As [our show] builds toward the end of Episode 4, Patton says, you know, Michelle was a mom and she was a friend, but she was trying to solve this case and she was trying to write this book and it really pulls you under. How can she do it all? The reality is, she can’t.

“The series had become a meditation on the ripple effects and consequences of trauma.”

- Elizabeth Wolff

That feeling comes across, for sure, as does the theme of grief. The victims’ grief, Michelle’s grief over her own mother or time spent away from her daughter, Patton’s grief after Michelle dies...

It’s interesting you use the word grief because I remember watching all the episodes in the rough cuts and coming away from it and our conversation as a production really feeling like the series had become a meditation on the ripple effects and consequences of trauma. And I think this idea of of grief is very similar to that. [Golden State Killer victim] Gay Hardwick in Episode 4 talks about how learning to live with this trauma is like the loss of a loved one: It doesn’t go away. Hopefully one day it gets better and you start to move forward and live a fully functioning life.

The survivors were special role models for us in making this series. Their resilience, but also their willingness to speak about their own process of learning to get through grief and live with the trauma. I look at the series and see it as sort of cumulative. Even in Episode 6, when you spend time with D’Angelo’s family members, you start to see a new kind of trauma ― a trauma that perhaps they haven’t quite yet dealt with.

We’re all dealing with shit, right? We’re all dealing with hard stuff. And when you interact with somebody or when you pass them on the street, you have no idea the hard stuff they’re going through. If there’s any lesson in this series, it’s everyone is going through their own stuff ― they’re either going through it or they’re avoiding it. I mean, it is so powerful how well-spoken Patton was publicly about his grief and how if you don’t let it out in the light, it will fortify itself in you. It’s quite tragic that this was a lesson that perhaps Michelle needed to learn and, unfortunately, Patton had to learn it through grappling with her death.

Grief stays with you, sort of like the creature under the surface we mentioned. Monsters like D’Angelo affect people’s lives long after they’ve committed crimes. You see that throughout every frame of the series.

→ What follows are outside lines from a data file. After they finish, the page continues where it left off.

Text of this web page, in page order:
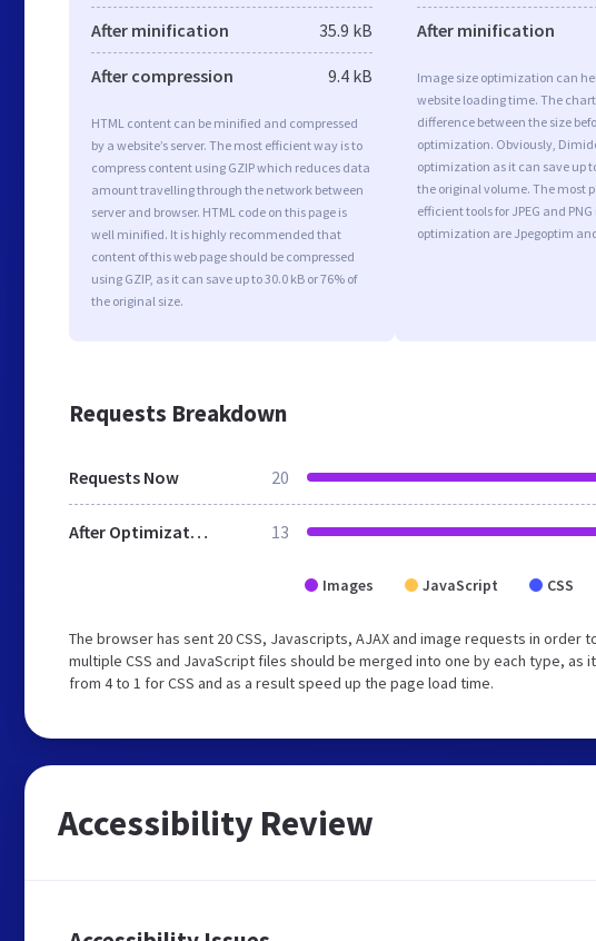
After minification 35.9 kB
After compression 9.4 kB
HTML content can be minified and compressed
by a website’s server. The most efficient way is to
compress content using GZIP which reduces data
amount travelling through the network between
server and browser. HTML code on this page is
well minified. It is highly recommended that
content of this web page should be compressed
using GZIP, as it can save up to 30.0 kB or 76% of
the original size.
After minification
Image size optimization can
website loading time. The
difference between the size
optimization. Obviously,
optimization as it can save up
the original volume. The most
efficient tools for JPEG and
optimization are Jpegoptim
Requests Breakdown
Requests Now 20
After Optimization 13
Images JavaScript CSS
The browser has sent 20 CSS, Javascripts, AJAX and image requests in
multiple CSS and JavaScript files should be merged into one by each type,
from 4 to 1 for CSS and as a result speed up the page load time.
Accessibility Review
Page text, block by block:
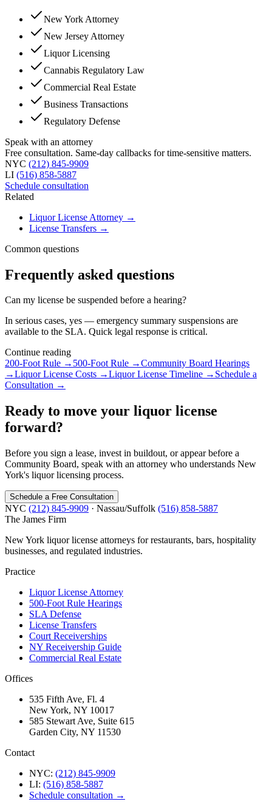
New York Attorney
New Jersey Attorney
Liquor Licensing
Cannabis Regulatory Law
Commercial Real Estate
Business Transactions
Regulatory Defense
Speak with an attorney
Free consultation. Same-day callbacks for time-sensitive matters.
NYC (212) 845-9909
LI (516) 858-5887
Schedule consultation
Related
Liquor License Attorney →
License Transfers →
Common questions
Frequently asked questions
Can my license be suspended before a hearing?
In serious cases, yes — emergency summary suspensions are
available to the SLA. Quick legal response is critical.
Continue reading
200-Foot Rule → 500-Foot Rule →Community Board Hearings
→Liquor License Costs →Liquor License Timeline → Schedule a
Consultation →
Ready to move your liquor license
forward?
Before you sign a lease, invest in buildout, or appear before a
Community Board, speak with an attorney who understands New
York's liquor licensing process.
Schedule a Free Consultation
NYC (212) 845-9909 · Nassau/Suffolk (516) 858-5887
The James Firm
New York liquor license attorneys for restaurants, bars, hospitality
businesses, and regulated industries.
Practice
Liquor License Attorney
500-Foot Rule Hearings
SLA Defense
License Transfers
Court Receiverships
NY Receivership Guide
Commercial Real Estate
Offices
535 Fifth Ave, Fl. 4
New York, NY 10017
585 Stewart Ave, Suite 615
Garden City, NY 11530
Contact
NYC: (212) 845-9909
LI: (516) 858-5887
Schedule consultation →
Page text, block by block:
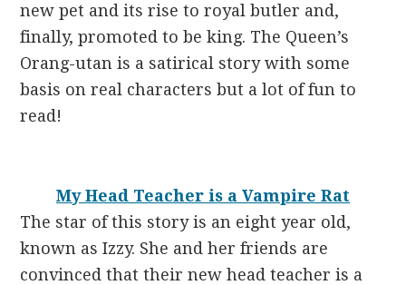
new pet and its rise to royal butler and,
finally, promoted to be king. The Queen’s
Orang-utan is a satirical story with some
basis on real characters but a lot of fun to
read!
My Head Teacher is a Vampire Rat
The star of this story is an eight year old,
known as Izzy. She and her friends are
convinced that their new head teacher is a
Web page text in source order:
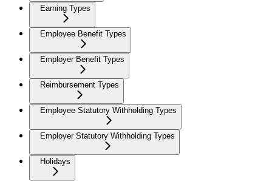
Earning Types
Employee Benefit Types
Employer Benefit Types
Reimbursement Types
Employee Statutory Withholding Types
Employer Statutory Withholding Types
Holidays
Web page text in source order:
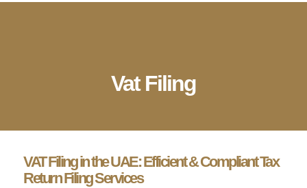
Vat Filing
VAT Filing in the UAE: Efficient & Compliant Tax
Return Filing Services
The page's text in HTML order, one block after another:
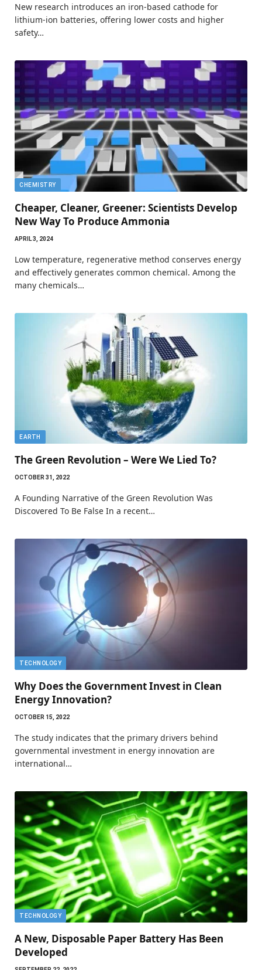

Episode 5′s title is “Monsters Recede But Never Vanish,” which is a line in Michelle’s book. It’s such a beautiful line. Think about the survivors and the victims’ family members, and their family members and their friends and their neighbors and the law enforcement and law enforcement families and the people who covered it in the media and their families. You recognize how damaging bad behavior is and how it has such a ripple effect on the world.

Melanie [Barbeau], our citizen sleuth who worked very closely with Michelle, expresses what I think a lot of people express, which is how does somebody become bad? What happens in their life? A person must have been affected by trauma and instead of dealing with it, turned into this bad actor and brought trauma on other people. It really does seem endless sometimes.

“I’ll Be Gone In The Dark” is available on HBO platforms. This interview has been edited and condensed for clarity.